Function to create string for output folder name (different for each batch run)

In [3]:
def create_date_time_string():
    # use current date time to create a string of the form:
    # yymmdd_hhmmss
    
    now_t = time.strftime("%H:%M:%S")
    now_d = time.strftime("%d/%m/%Y")

    now_t = now_t.replace(":","")
    now_d = now_d.replace("/","")
    now_d = now_d[6:8] + now_d[2:4] + now_d[0:2]
    
    date_time_string = now_d + "_" + now_t
    
    return (str(date_time_string))

In [4]:
date_time_string = create_date_time_string()
output_folder_str = f"{date_time_string}_output"

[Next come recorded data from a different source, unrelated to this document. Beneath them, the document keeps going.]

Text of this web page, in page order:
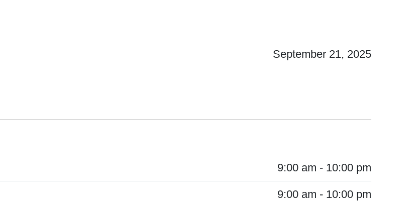
September 21, 2025
9:00 am - 10:00 pm
9:00 am - 10:00 pm
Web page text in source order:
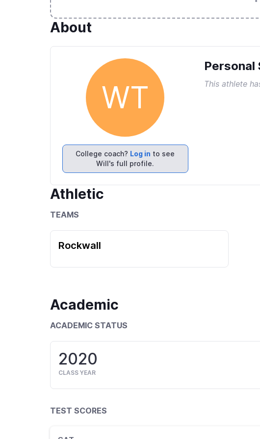
About
WT
College coach? Log in to see
Will's full profile.
Personal
This athlete
Athletic
TEAMS
Rockwall
Academic
ACADEMIC STATUS
2020
CLASS YEAR
TEST SCORES
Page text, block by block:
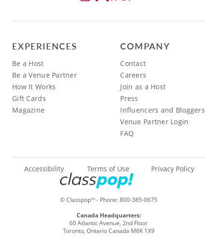
EXPERIENCES
Be a Host
Be a Venue Partner
How It Works
Gift Cards
Magazine
COMPANY
Contact
Careers
Join as a Host
Press
Influencers and Bloggers
Venue Partner Login
FAQ
© ClasspopTM- Phone:800-385-0675
Accessibility Terms of Use Privacy Policy
Canada Headquarters:
60 Atlantic Avenue, 2nd Floor
Toronto, Ontario Canada M6K 1X9
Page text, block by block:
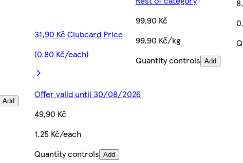
Add
31,90 Kč Clubcard Price
(0,80 Kč/each)
Offer valid until 30/08/2026
49,90 Kč
1,25 Kč/each
Quantity controls Add
99,90 Kč
99,90 Kč/kg
Quantity controls Add
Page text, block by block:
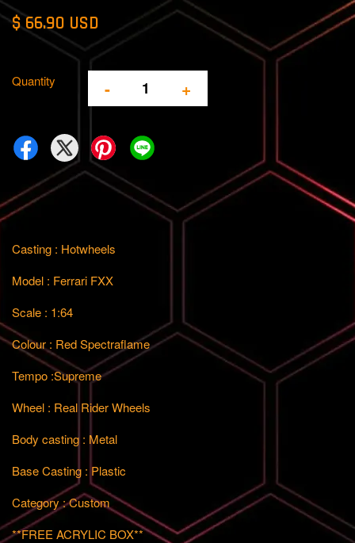
$ 66.90 USD
Quantity - +
Casting : Hotwheels
Model : Ferrari FXX
Scale : 1:64
Colour : Red Spectraflame
Tempo :Supreme
Wheel : Real Rider Wheels
Body casting : Metal
Base Casting : Plastic
Category : Custom
**FREE ACRYLIC BOX**
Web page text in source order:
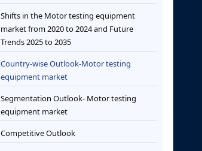
Shifts in the Motor testing equipment
market from 2020 to 2024 and Future
Trends 2025 to 2035
Country-wise Outlook-Motor testing
equipment market
Segmentation Outlook- Motor testing
equipment market
Competitive Outlook
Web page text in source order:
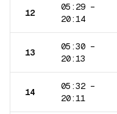
12
05:29 –
20:14
13
05:30 –
20:13
14
05:32 –
20:11
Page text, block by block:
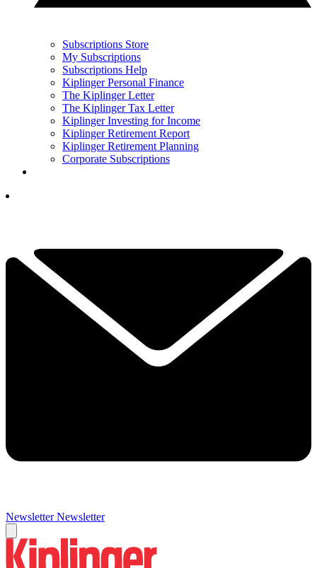
Subscriptions Store
My Subscriptions
Subscriptions Help
Kiplinger Personal Finance
The Kiplinger Letter
The Kiplinger Tax Letter
Kiplinger Investing for Income
Kiplinger Retirement Report
Kiplinger Retirement Planning
Corporate Subscriptions
Newsletter Newsletter
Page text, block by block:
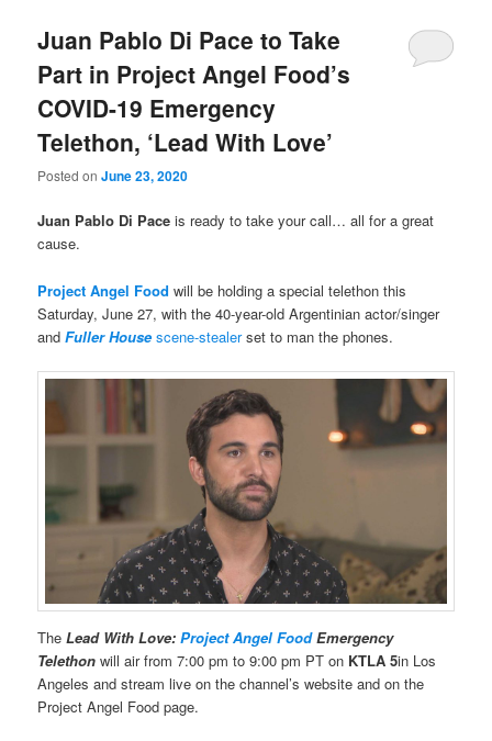
Juan Pablo Di Pace to Take
Part in Project Angel Food’s
COVID-19 Emergency
Telethon, ‘Lead With Love’
Posted onJune 23, 2020
Juan Pablo Di Paceis ready to take your call… all for a great
cause.
Project Angel Food will be holding a special telethon this
Saturday, June 27, with the 40-year-old Argentinian actor/singer
andFuller Housescene-stealerset to man the phones.
TheLead With Love:Project Angel Food Emergency
Telethon will air from 7:00 pm to 9:00 pm PT on KTLA 5in Los
Angeles and stream live on the channel’s website and on the
Project Angel Food page.
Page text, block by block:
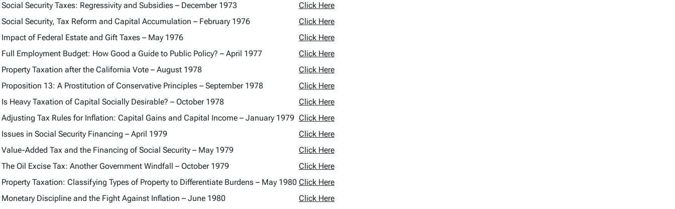
Social Security Taxes: Regressivity and Subsidies – December 1973
Click Here
Social Security, Tax Reform and Capital Accumulation – February 1976
Click Here
Impact of Federal Estate and Gift Taxes – May 1976
Click Here
Full Employment Budget: How Good a Guide to Public Policy? – April 1977
Click Here
Property Taxation after the California Vote – August 1978
Click Here
Proposition 13: A Prostitution of Conservative Principles – September 1978
Click Here
Is Heavy Taxation of Capital Socially Desirable? – October 1978
Click Here
Adjusting Tax Rules for Inflation: Capital Gains and Capital Income – January 1979 Click Here
Issues in Social Security Financing – April 1979
Click Here
Value-Added Tax and the Financing of Social Security – May 1979
Click Here
The Oil Excise Tax: Another Government Windfall – October 1979
Click Here
Property Taxation: Classifying Types of Property to Differentiate Burdens – May 1980 Click Here
Monetary Discipline and the Fight Against Inflation – June 1980
Click Here
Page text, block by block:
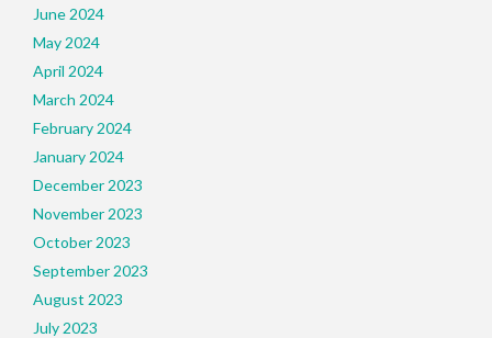
June 2024
May 2024
April 2024
March 2024
February 2024
January 2024
December 2023
November 2023
October 2023
September 2023
August 2023
July 2023
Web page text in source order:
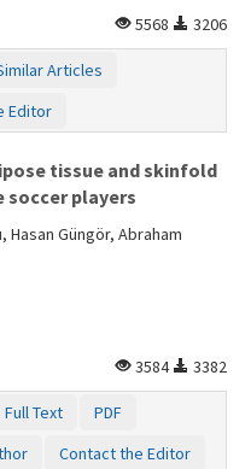
5568
3206
Articles
Editor
tissue and skinfold
players
Hasan Güngör, Abraham
3584
3382
Full Text
PDF
Contact the Editor
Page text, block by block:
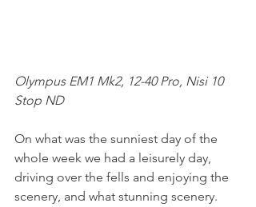
Olympus EM1 Mk2, 12-40 Pro, Nisi 10
Stop ND
On what was the sunniest day of the
whole week we had a leisurely day,
driving over the fells and enjoying the
scenery, and what stunning scenery.
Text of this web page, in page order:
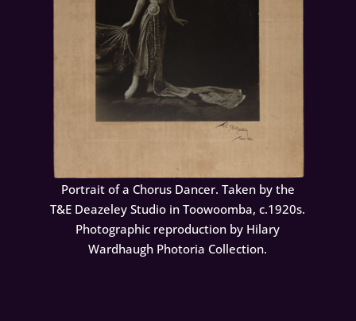
Portrait of a Chorus Dancer. Taken by the
T&E Deazeley Studio in Toowoomba, c.1920s.
Photographic reproduction by Hilary
Wardhaugh Photoria Collection.
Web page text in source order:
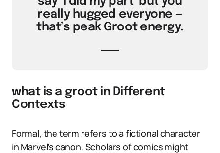
really hugged everyone —
that’s peak Groot energy.
what is a groot in Different
Contexts
Formal, the term refers to a fictional character
in Marvel’s canon. Scholars of comics might
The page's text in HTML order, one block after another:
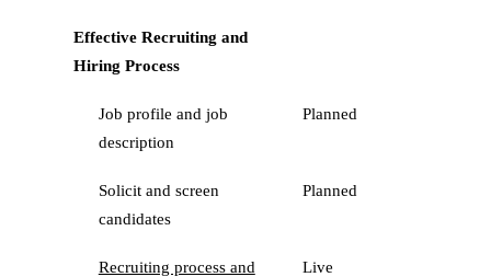
Effective Recruiting and
Hiring Process
Job profile and job
description
Planned
Solicit and screen
candidates
Planned
Recruiting process and
Live
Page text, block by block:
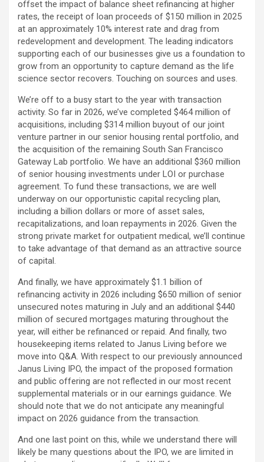
offset the impact of balance sheet refinancing at higher
rates, the receipt of loan proceeds of $150 million in 2025
at an approximately 10% interest rate and drag from
redevelopment and development. The leading indicators
supporting each of our businesses give us a foundation to
grow from an opportunity to capture demand as the life
science sector recovers. Touching on sources and uses.
We’re off to a busy start to the year with transaction
activity. So far in 2026, we’ve completed $464 million of
acquisitions, including $314 million buyout of our joint
venture partner in our senior housing rental portfolio, and
the acquisition of the remaining South San Francisco
Gateway Lab portfolio. We have an additional $360 million
of senior housing investments under LOI or purchase
agreement. To fund these transactions, we are well
underway on our opportunistic capital recycling plan,
including a billion dollars or more of asset sales,
recapitalizations, and loan repayments in 2026. Given the
strong private market for outpatient medical, we’ll continue
to take advantage of that demand as an attractive source
of capital.
And finally, we have approximately $1.1 billion of
refinancing activity in 2026 including $650 million of senior
unsecured notes maturing in July and an additional $440
million of secured mortgages maturing throughout the
year, will either be refinanced or repaid. And finally, two
housekeeping items related to Janus Living before we
move into Q&A. With respect to our previously announced
Janus Living IPO, the impact of the proposed formation
and public offering are not reflected in our most recent
supplemental materials or in our earnings guidance. We
should note that we do not anticipate any meaningful
impact on 2026 guidance from the transaction.
And one last point on this, while we understand there will
likely be many questions about the IPO, we are limited in
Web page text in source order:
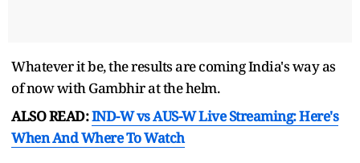
Whatever it be, the results are coming India's way as
of now with Gambhir at the helm.
ALSO READ:IND-W vs AUS-W Live Streaming: Here's
When And Where To Watch
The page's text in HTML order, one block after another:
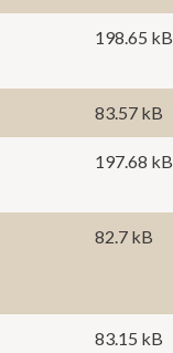
198.65 kB
83.57 kB
197.68 kB
82.7 kB
83.15 kB
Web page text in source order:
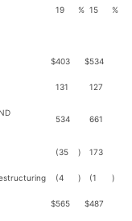
19 % 15 %
$403 $534
131 127
534 661
(35 ) 173
(4 ) (1 )
$565 $487
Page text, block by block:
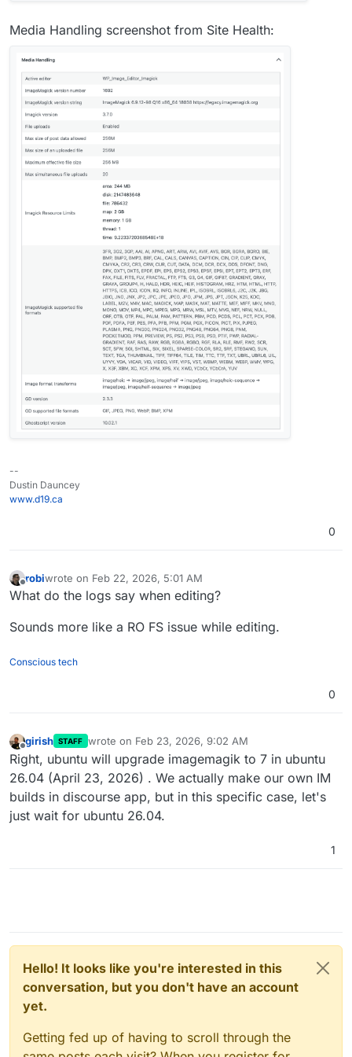
Media Handling screenshot from Site Health:
--
Dustin Dauncey
www.d19.ca
0
Offline
robiwrote on Feb 22, 2026, 5:01 AM
last edited by
What do the logs say when editing?
Sounds more like a RO FS issue while editing.
Conscious tech
0
Offline
girish STAFF wrote on Feb 23, 2026, 9:02 AM
last edited by
Right, ubuntu will upgrade imagemagik to 7 in ubuntu
26.04 (April 23, 2026) . We actually make our own IM
builds in discourse app, but in this specific case, let's
just wait for ubuntu 26.04.
1
Hello! It looks like you're interested in this
conversation, but you don't have an account
yet.
Getting fed up of having to scroll through the
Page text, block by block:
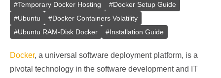
#Temporary Docker Hosting #Docker Setup Guide
#Ubuntu #Docker Containers Volatility
#Ubuntu RAM-Disk Docker #Installation Guide
Docker, a universal software deployment platform, is a
pivotal technology in the software development and IT
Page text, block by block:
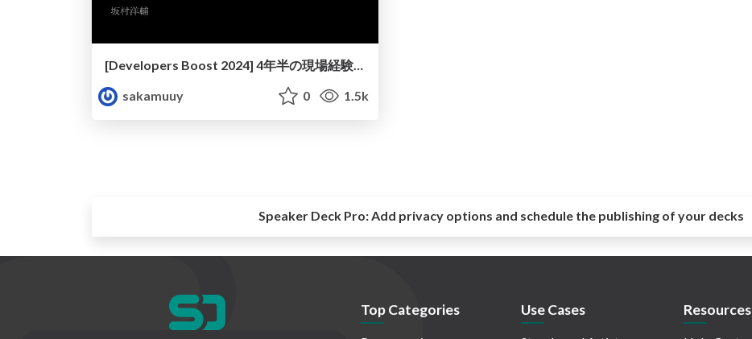
[Developers Boost 2024] 4年半の現場経験から見えてきた、フロントエンドエンジニアに必要なスキル
sakamuuy
0 1.5k
Speaker Deck Pro:Add privacy options and schedule the publishing of your decks
Top Categories Use Cases Resources

For each parameter to change (those in the first cell of the ipynb to be run in batch), create a lists of the available values.

In [5]:
# define the network structure
number_hidden_layers_list =  [1, 2, 3]
number_nodes_list = [1, 2, 3, 4, 5, 6, 7, 8, 9, 10]
dropout_list = [0.25, 0.5]
wide_and_deep_list = [0, 1]
single_final_hidden_layer_list = [0]
learning_rate_list = [0.001, 0.003, 0.01]
calculation_batch_size_list = [32, 64, 512]
kfold_list = [5]
epoch_list = [5]
output_folder_list = [output_folder_str]

Define the run parameters

In [6]:
#the ipynb to run in batch
input_filename = "tensorflow_api"

#how many times to run the ipynb
number_runs = 5

Initialise lists to hold the parameter values for each of the runs

In [7]:
hl = []
nn = []
do = []
wd = []
sl = []
lr = []
bs = []
kf = []
of = []
ep = []

Populate the lists with random choices for each parameter to use for each run

In [8]:
#generate random choices for the parameters
for i in range(number_runs):
    hl.append(number_hidden_layers_list[random.randint(0,2)])   
    nn.append(number_nodes_list[random.randint(0,9)])   
    do.append(dropout_list[random.randint(0,1)])   
    wd.append(wide_and_deep_list[random.randint(0,1)])   
    sl.append(single_final_hidden_layer_list[random.randint(0,0)])
    lr.append(learning_rate_list[random.randint(0,2)])
    bs.append(calculation_batch_size_list[random.randint(0,2)])
    kf.append(kfold_list[random.randint(0,0)])
    of.append(output_folder_list[random.randint(0,0)])
    ep.append(epoch_list[random.randint(0,0)])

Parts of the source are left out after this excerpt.